Marcus Leese of Ogier looks at some of the trends and developments in estate and succession planning in mainland China, including key characteristics of the local market.

Date: Dec 2011

Tags: China, Estate Planning, Succession planning, Trusts, Regulation

  • Estate planning for Chinese clients from the mainland is relatively limited to date
  • Because much of the wealth generation in mainland China has been quite recent, any wealth planning has to take into account that a significant part of their wealth is still actively within their businesses
  • Clients in mainland China are often concerned about estate planning due to the perception that it will inevitably involve in the loss of ownership or loss of control of assets
  • Freer foreign exchange movement and a more conducive legal environment for trusts and other structures would facilitate a greater take-up of wealth planning in China

To date, estate planning for Chinese clients from the mainland is relatively limited, said Marcus Leese in an interview.

There are potentially various reasons for this, he explained. These include a combination of: issues around discussing mortality, a disinclination to consider structures that might involve a loss of control of the assets, and a lack of awareness of the range of solutions available and the ways these can help to avoid problems in the future.

Vehicles for Chinese clients

For those Chinese clients who do estate or succession planning, Leese said that in his experience, the structures they use are no different from the ones used by clients from other jurisdictions, either within Asia or beyond – trusts, companies and, to an extent, foundations.

However, he added, because much of the wealth generation in mainland China has been quite recent, Leese said many clients are still actively involved in their trading businesses, and therefore any wealth planning they do has to take account of the fact that a significant part of their wealth is still actively within their businesses, rather than devoted to financial assets, as is the case in many other parts of the world.
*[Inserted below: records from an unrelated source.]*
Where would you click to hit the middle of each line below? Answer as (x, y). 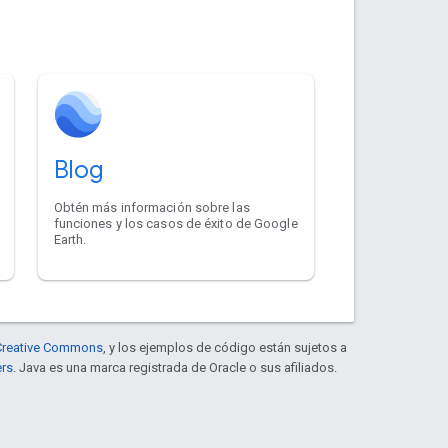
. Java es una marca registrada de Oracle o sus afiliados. (175, 367)
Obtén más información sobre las (151, 207)
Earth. (70, 239)
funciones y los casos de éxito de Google (175, 223)
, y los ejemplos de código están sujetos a (225, 347)

Another important difference, he explained, is the nature of the legal and regulatory environment, and the exchange controls which exist in few other places inevitably have an impact on the nature of any private wealth structures.
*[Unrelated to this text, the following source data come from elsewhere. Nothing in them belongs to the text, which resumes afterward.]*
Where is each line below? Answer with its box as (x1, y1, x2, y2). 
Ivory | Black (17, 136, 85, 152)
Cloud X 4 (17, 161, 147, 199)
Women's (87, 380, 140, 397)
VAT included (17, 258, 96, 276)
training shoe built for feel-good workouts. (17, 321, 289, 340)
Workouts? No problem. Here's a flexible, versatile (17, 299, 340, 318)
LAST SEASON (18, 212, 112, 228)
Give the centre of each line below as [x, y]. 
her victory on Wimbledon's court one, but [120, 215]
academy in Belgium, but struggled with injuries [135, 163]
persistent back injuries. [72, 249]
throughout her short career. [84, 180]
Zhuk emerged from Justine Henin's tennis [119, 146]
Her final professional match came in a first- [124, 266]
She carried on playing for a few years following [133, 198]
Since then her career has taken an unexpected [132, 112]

In line with this, there is often a striking divergence between the estate planning done for assets held outside China versus those which are within, said Leese.

Dealing with loss of control

According to Leese, clients in mainland China are often concerned about estate planning due to the perception that it will inevitably involve in the loss of ownership or loss of control of assets.

In his experience, however, the reality is that significant and beneficial estate planning can be achieved in such a way as to either avoid the loss of control or, at the very least, to minimise it to an accepted level.

This allows the family to continue to have an important and active decision-making role, he said, explaining that this issue should not be a reason to avoid or to delay making the estate plan.

Evolving frameworks in China

To facilitate a greater take-up of wealth planning in China, the element which Leese said would be helpful and productive in relation to the private wealth industry would partly be either completely free or largely free foreign exchange movement. This would allow a more open or transparent division of assets between onshore China and offshore China.

In addition, a legal environment which clearly recognises and takes account of the sorts of structures which are commonly seen in wealth planning would also be helpful, he added, for example foundations and trusts.

Another helpful factor would be a regulatory regime which provides a suitable level of regulation of financial services, said Leese, including entities such as trust companies, consistent with the international approach for such regulation.